** Opening Available data block **

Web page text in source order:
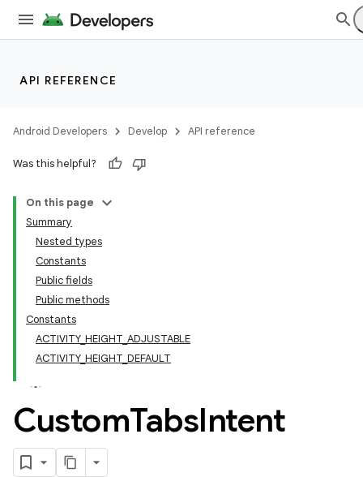
API REFERENCE
Android Developers Develop API reference
Was this helpful?
On this page
Summary
Nested types
Constants
Public fields
Public methods
Constants
ACTIVITY_HEIGHT_ADJUSTABLE
ACTIVITY_HEIGHT_DEFAULT
CustomTabsIntent
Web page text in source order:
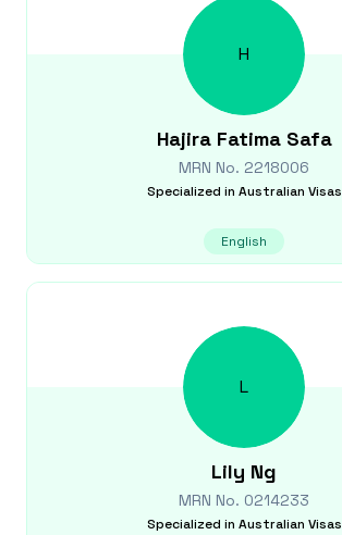
H
Hajira Fatima Safa
MRN No. 2218006
Specialized in Australian Visas
English
L
Lily Ng
MRN No. 0214233
Specialized in Australian Visas
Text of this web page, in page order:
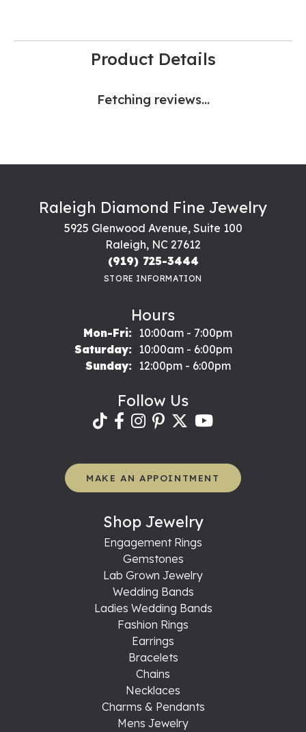
Product Details
Fetching reviews...
Raleigh Diamond Fine Jewelry
5925 Glenwood Avenue, Suite 100
Raleigh, NC 27612
(919) 725-3444
STORE INFORMATION
Hours
Mon-Fri:Monday - Friday:
10:00am - 7:00pm
Saturday:
10:00am - 6:00pm
Sunday:
12:00pm - 6:00pm
Follow Us
MAKE AN APPOINTMENT
Shop Jewelry
Engagement Rings
Gemstones
Lab Grown Jewelry
Wedding Bands
Ladies Wedding Bands
Fashion Rings
Earrings
Bracelets
Chains
Necklaces
Charms & Pendants
Mens Jewelry
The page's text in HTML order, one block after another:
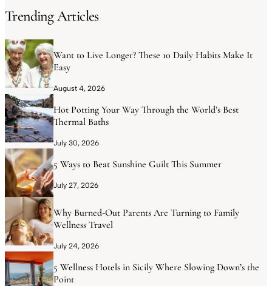
Trending Articles
Want to Live Longer? These 10 Daily Habits Make It
Easy
August 4, 2026
Hot Potting Your Way Through the World’s Best
Thermal Baths
July 30, 2026
5 Ways to Beat Sunshine Guilt This Summer
July 27, 2026
Why Burned-Out Parents Are Turning to Family
Wellness Travel
July 24, 2026
5 Wellness Hotels in Sicily Where Slowing Down’s the
Point
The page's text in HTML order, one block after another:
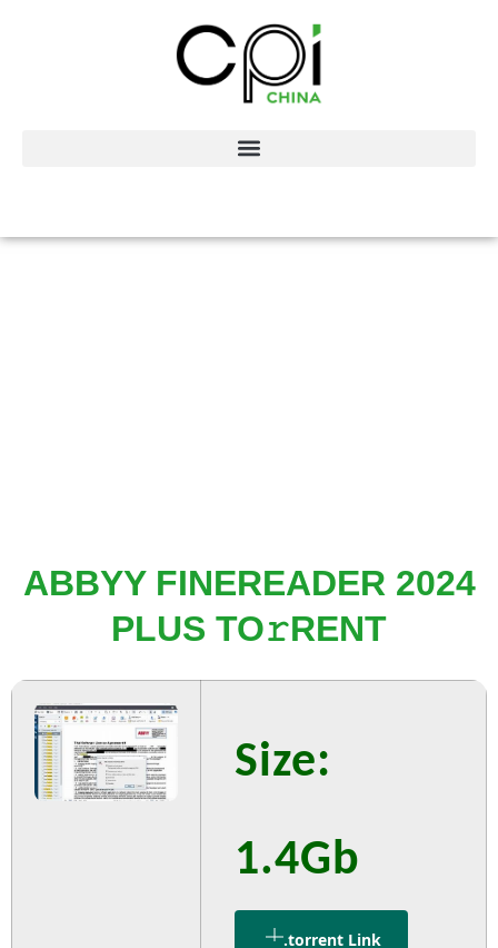
ABBYY FINEREADER 2024
PLUS TO𝚛RENT
Size:
1.4Gb
.torrent Link
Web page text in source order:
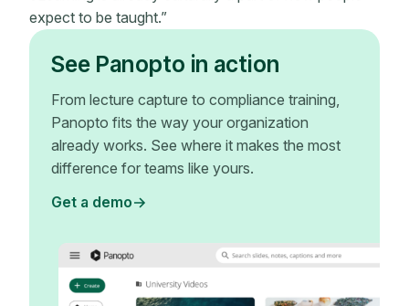
expect to be taught.”
See Panopto in action
From lecture capture to compliance training,
Panopto fits the way your organization
already works. See where it makes the most
difference for teams like yours.
Get a demo
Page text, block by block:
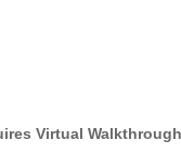
Virtual
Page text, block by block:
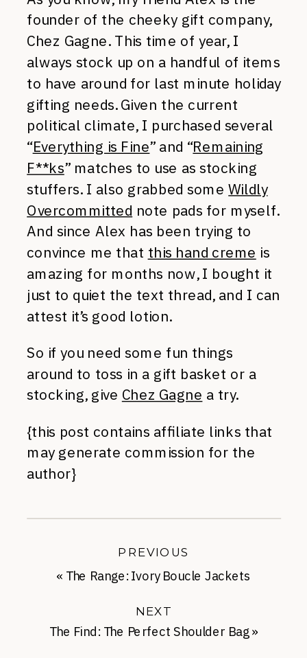
founder of the cheeky gift company,
Chez Gagne. This time of year, I
always stock up on a handful of items
to have around for last minute holiday
gifting needs. Given the current
political climate, I purchased several
“Everything is Fine” and “Remaining
F**ks” matches to use as stocking
stuffers. I also grabbed someWildly
Overcommitted note pads for myself.
And since Alex has been trying to
convince me that this hand creme is
amazing for months now, I bought it
just to quiet the text thread, and I can
attest it’s good lotion.
So if you need some fun things
around to toss in a gift basket or a
stocking, give Chez Gagne a try.
{this post contains affiliate links that
may generate commission for the
author}
The Find: The Perfect Shoulder Bag»
NEXT
« The Range: Ivory Boucle Jackets
PREVIOUS
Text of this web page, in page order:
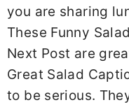
you are sharing
These Funny
Next Post are
Great Salad
to be serious.
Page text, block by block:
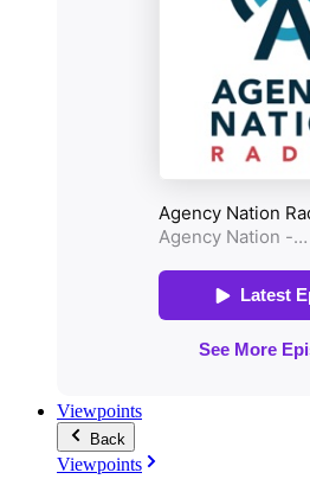
Viewpoints
Back
Viewpoints
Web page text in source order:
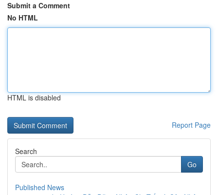
Submit a Comment
No HTML
HTML is disabled
Report Page
Search
Go
Published News
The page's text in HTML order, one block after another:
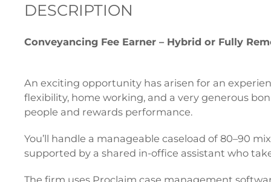
DESCRIPTION
Conveyancing Fee Earner – Hybrid or Fully
An exciting opportunity has arisen for an
flexibility, home working, and a very generous
people and rewards performance.
You’ll handle a manageable caseload of 80–90
supported by a shared in-office assistant who
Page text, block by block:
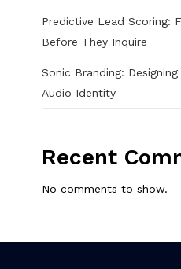
Predictive Lead Scoring:
Before They Inquire
Sonic Branding: Designing
Audio Identity
Recent
No comments to show.
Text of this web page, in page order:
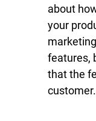
about
your
features,
that the
customer.
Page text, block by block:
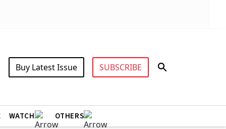
Buy Latest Issue SUBSCRIBE
WATCH OTHERS
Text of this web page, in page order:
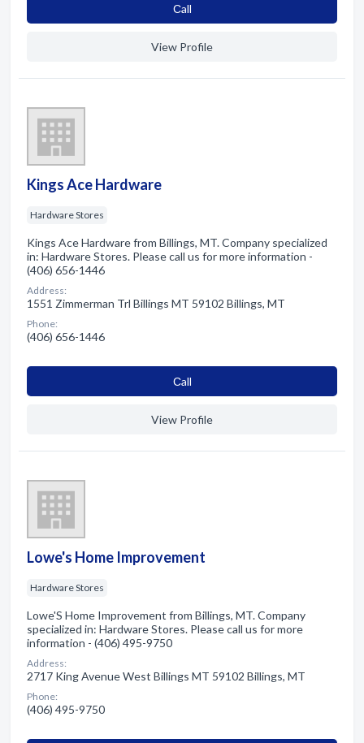
Сall
View Profile
Kings Ace Hardware
Hardware Stores
Kings Ace Hardware from Billings, MT. Company specialized
in: Hardware Stores. Please call us for more information -
(406) 656-1446
Address:
1551 Zimmerman Trl Billings MT 59102 Billings, MT
Phone:
(406) 656-1446
Сall
View Profile
Lowe's Home Improvement
Hardware Stores
Lowe'S Home Improvement from Billings, MT. Company
specialized in: Hardware Stores. Please call us for more
information - (406) 495-9750
Address:
2717 King Avenue West Billings MT 59102 Billings, MT
Phone:
(406) 495-9750
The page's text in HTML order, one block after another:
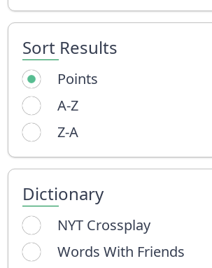
Sort Results
Points
A-Z
Z-A
Dictionary
NYT Crossplay
Words With Friends
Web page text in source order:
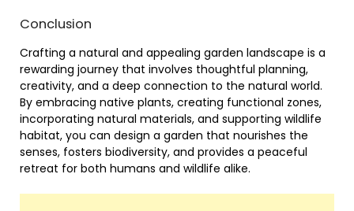
Conclusion
Crafting a natural and appealing garden landscape is a
rewarding journey that involves thoughtful planning,
creativity, and a deep connection to the natural world.
By embracing native plants, creating functional zones,
incorporating natural materials, and supporting wildlife
habitat, you can design a garden that nourishes the
senses, fosters biodiversity, and provides a peaceful
retreat for both humans and wildlife alike.
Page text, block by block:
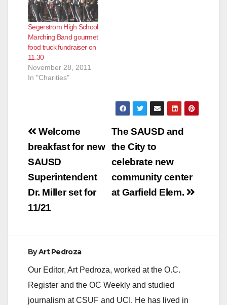
Segerstrom High School
Marching Band gourmet
food truck fundraiser on
11.30
November 28, 2011
In "Charities"
Post
navigation
The SAUSD and
the City to
celebrate new
community center
at Garfield Elem.
Welcome
breakfast for new
SAUSD
Superintendent
Dr. Miller set for
11/21
ByArt Pedroza
Our Editor, Art Pedroza, worked at the O.C.
Register and the OC Weekly and studied
journalism at CSUF and UCI. He has lived in
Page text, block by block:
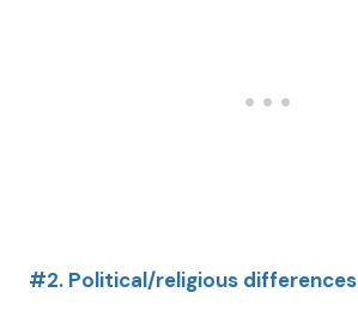
#2. Political/religious differences
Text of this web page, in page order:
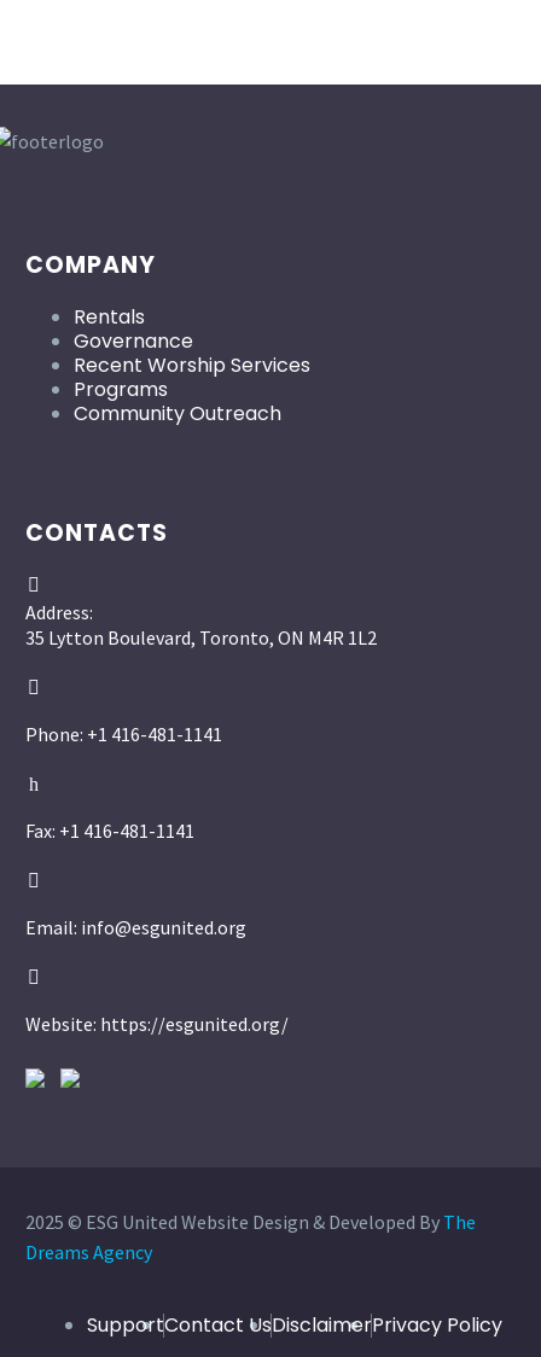
COMPANY
Rentals
Governance
Recent Worship Services
Programs
Community Outreach
CONTACTS


Address:
35 Lytton Boulevard, Toronto, ON M4R 1L2


Phone: +1 416-481-1141
h
h
Fax: +1 416-481-1141


Email: info@esgunited.org


Website: https://esgunited.org/
2025 © ESG United Website Design & Developed By The
Dreams Agency
SupportContact UsDisclaimerPrivacy Policy
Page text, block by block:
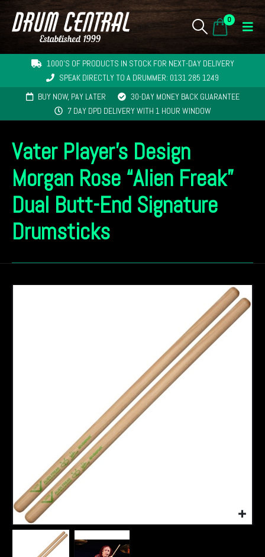
0
1000'S OF PRODUCTS IN STOCK FOR NEXT-DAY DELIVERY
SPEAK DIRECTLY TO A DRUMMER: 0131 285 1249
BUY NOW, PAY LATER
30-DAY MONEY BACK GUARANTEE
7 DAY DPD DELIVERY WITH 1 HOUR WINDOW
Vater Player’s Design
Morgan Rose “Alien Freak”
Dual Butt-End Signature
Drumsticks
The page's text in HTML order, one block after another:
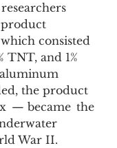
consisted
TNT, and 1%
the product
— became  the
War II.
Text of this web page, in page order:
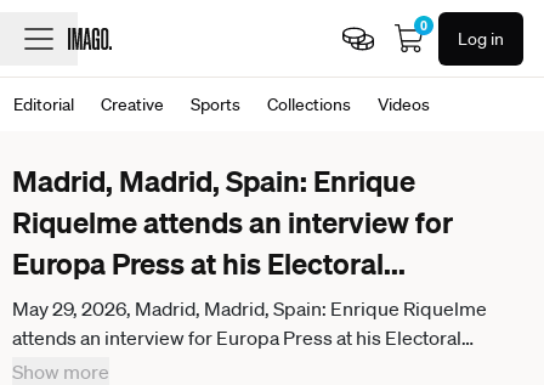
0
Log in
Editorial Creative Sports Collections Videos
Madrid, Madrid, Spain: Enrique
Riquelme attends an interview for
Europa Press at his Electoral...
May 29, 2026, Madrid, Madrid, Spain: Enrique Riquelme
attends an interview for Europa Press at his Electoral
Headquarters at Paseo de la Castellana on May 29, 2026, in
Show more
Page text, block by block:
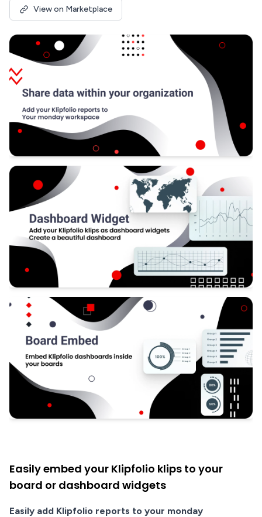
View on Marketplace
Easily embed your Klipfolio klips to your
board or dashboard widgets
Easily add Klipfolio reports to your monday
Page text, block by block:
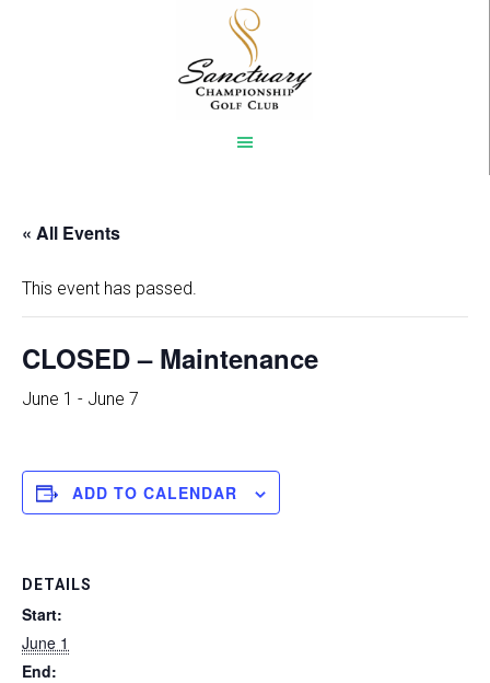
« All Events
This event has passed.
CLOSED – Maintenance
June 1 - June 7
ADD TO CALENDAR
DETAILS
Start:
June 1
End:
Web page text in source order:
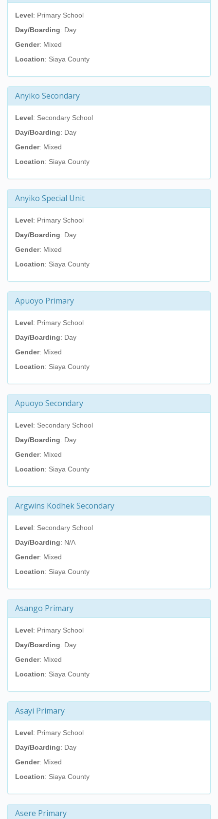
Level: Primary School
Day/Boarding: Day
Gender: Mixed
Location: Siaya County
Anyiko Secondary
Level: Secondary School
Day/Boarding: Day
Gender: Mixed
Location: Siaya County
Anyiko Special Unit
Level: Primary School
Day/Boarding: Day
Gender: Mixed
Location: Siaya County
Apuoyo Primary
Level: Primary School
Day/Boarding: Day
Gender: Mixed
Location: Siaya County
Apuoyo Secondary
Level: Secondary School
Day/Boarding: Day
Gender: Mixed
Location: Siaya County
Argwins Kodhek Secondary
Level: Secondary School
Day/Boarding: N/A
Gender: Mixed
Location: Siaya County
Asango Primary
Level: Primary School
Day/Boarding: Day
Gender: Mixed
Location: Siaya County
Asayi Primary
Level: Primary School
Day/Boarding: Day
Gender: Mixed
Location: Siaya County
Asere Primary
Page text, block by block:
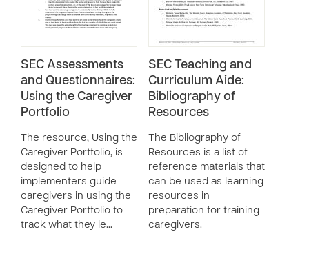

** Closing Available data block **

▶ _To do_: Return only the lines of the records in which the string "around" appears.

▶ _Result_:
to have around for last minute holiday
around to toss in a gift basket or a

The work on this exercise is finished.